Desde hace varias semanas viene discutiéndose en la Academia de
Jurisprudencia un tema, designado con el epígrafe –no muy elegante
por cierto– de "La constitución que precisa España".
El nombre sonoro de Academia, con que la institución se adorna,
parecería prometer altura en la controversia. El derecho público es
una ciencia con su método y su bibliografía. En el cultivo de ella
–como en el de toda ciencia– es indispensable la serenidad e
inadmisible la improvisación.
No obstante, el debate académico a que aludimos viene
desenvolviéndose, según nuestras referencias, en el más
democrático plano de alegría. Allí, cada señor luce los recursos
naturales con que le dotó la providencial magnificencia, y desdeña
los vulgares caminos del estudio, reservado, sin duda, para gente
mediocre. Un pueblo tan virtuosamente rico en oradores como el nuestro
no necesita consumir sus fuerzas en las rutinas de la investigación.

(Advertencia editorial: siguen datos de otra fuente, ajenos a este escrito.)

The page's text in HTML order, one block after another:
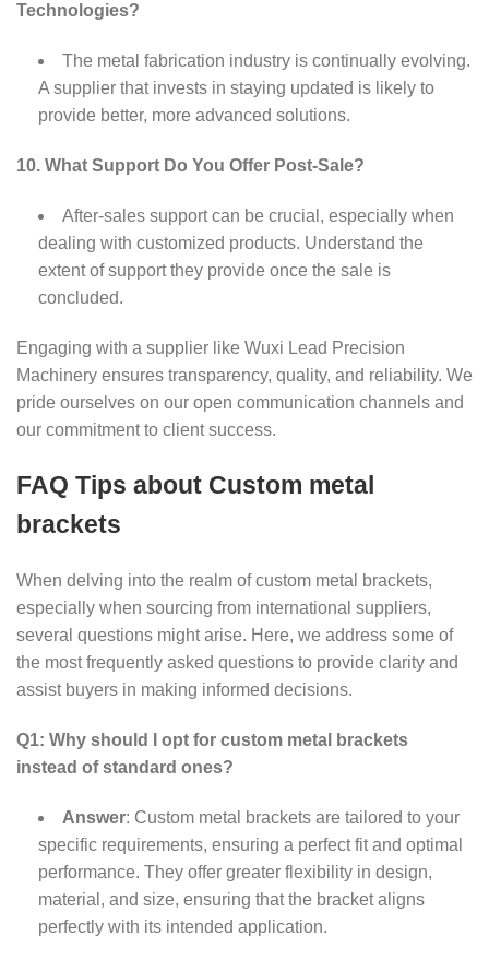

Claro que, en conjunto, el torneo académico de los supuestos
jurisperitos podría compararse con una reunión pública de profanos,
llamados a decidir sobre los remedios contra el cáncer, en la cual
los aplausos se otorgan, por ejemplo, en proporción a la estatura del
orador. No muy distinto criterio siguen los académicos de
Jurisprudencia cuando disciernen sus aprobaciones con arreglo al color
político de quienes hablan, no a la profundidad de lo que dicen.
Con todo, no van a ser estériles en resultados las sesiones. Por
lo menos vamos a comprobar que lo primero que precisa España es que
cada cual, dentro de su profesión, estudie.
La Nación, 25 de abril de 1930.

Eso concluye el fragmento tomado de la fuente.